Your goal: Pick each line containing the word "like" out of the data below.

Start of Data shown

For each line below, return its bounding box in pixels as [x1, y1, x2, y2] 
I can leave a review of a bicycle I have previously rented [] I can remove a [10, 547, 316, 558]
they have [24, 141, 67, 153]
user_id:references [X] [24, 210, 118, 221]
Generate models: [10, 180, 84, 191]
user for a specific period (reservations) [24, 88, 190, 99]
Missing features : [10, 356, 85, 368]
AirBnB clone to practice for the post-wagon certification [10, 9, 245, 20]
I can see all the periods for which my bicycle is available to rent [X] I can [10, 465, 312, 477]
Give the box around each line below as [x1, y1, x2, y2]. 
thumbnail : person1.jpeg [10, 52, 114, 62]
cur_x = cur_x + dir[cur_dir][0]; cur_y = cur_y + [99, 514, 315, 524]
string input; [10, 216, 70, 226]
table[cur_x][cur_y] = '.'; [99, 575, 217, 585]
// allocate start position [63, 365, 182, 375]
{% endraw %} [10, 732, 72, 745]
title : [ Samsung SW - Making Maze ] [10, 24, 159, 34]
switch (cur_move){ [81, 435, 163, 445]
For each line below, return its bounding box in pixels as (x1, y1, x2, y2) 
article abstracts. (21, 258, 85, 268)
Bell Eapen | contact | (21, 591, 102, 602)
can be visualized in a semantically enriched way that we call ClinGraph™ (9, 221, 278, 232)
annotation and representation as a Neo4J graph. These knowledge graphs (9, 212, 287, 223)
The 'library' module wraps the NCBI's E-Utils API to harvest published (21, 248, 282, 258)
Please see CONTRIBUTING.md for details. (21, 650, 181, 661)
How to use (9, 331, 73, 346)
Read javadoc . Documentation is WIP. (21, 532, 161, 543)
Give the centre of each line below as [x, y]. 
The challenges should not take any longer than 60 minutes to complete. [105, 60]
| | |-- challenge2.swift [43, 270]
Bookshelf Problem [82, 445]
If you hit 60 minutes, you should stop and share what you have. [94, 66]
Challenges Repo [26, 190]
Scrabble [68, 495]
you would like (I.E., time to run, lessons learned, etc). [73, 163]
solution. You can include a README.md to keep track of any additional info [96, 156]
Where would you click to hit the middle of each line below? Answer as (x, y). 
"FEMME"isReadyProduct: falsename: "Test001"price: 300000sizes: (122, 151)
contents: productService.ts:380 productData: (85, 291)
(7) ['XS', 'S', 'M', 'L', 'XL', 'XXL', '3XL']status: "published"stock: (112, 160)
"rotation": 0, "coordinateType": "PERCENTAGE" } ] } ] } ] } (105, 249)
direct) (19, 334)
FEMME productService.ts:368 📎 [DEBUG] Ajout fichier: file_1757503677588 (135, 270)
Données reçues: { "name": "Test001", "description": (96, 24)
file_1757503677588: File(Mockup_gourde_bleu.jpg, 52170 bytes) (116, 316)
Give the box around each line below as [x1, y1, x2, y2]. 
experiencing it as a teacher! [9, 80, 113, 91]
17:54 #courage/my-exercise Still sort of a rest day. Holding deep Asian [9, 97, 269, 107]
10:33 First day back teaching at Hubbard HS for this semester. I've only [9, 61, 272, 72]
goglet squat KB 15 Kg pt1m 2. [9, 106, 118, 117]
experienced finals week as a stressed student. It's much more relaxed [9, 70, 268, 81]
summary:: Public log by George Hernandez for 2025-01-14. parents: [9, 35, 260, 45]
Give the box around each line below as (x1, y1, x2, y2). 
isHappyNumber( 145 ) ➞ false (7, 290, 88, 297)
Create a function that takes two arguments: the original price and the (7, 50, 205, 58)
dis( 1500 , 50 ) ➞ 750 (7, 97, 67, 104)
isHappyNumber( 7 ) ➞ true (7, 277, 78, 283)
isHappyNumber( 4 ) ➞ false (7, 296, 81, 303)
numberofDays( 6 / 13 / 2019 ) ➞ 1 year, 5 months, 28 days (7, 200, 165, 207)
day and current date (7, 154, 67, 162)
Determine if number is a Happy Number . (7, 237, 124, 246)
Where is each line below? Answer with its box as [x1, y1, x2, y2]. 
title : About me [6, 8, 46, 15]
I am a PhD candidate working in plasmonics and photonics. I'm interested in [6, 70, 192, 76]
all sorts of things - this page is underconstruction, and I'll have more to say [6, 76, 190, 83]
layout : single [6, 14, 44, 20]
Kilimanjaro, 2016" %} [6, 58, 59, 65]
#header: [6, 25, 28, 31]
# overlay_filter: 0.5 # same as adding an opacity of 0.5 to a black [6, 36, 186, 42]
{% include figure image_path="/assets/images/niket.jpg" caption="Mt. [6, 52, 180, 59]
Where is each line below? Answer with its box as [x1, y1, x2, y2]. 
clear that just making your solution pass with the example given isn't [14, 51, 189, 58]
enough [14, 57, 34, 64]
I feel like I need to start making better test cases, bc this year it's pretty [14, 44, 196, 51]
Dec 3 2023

End of Data shown

Exercise output:
you would like (I.E., time to run, lessons learned, etc). [73, 163]
I feel like I need to start making better test cases, bc this year it's pretty [14, 44, 196, 51]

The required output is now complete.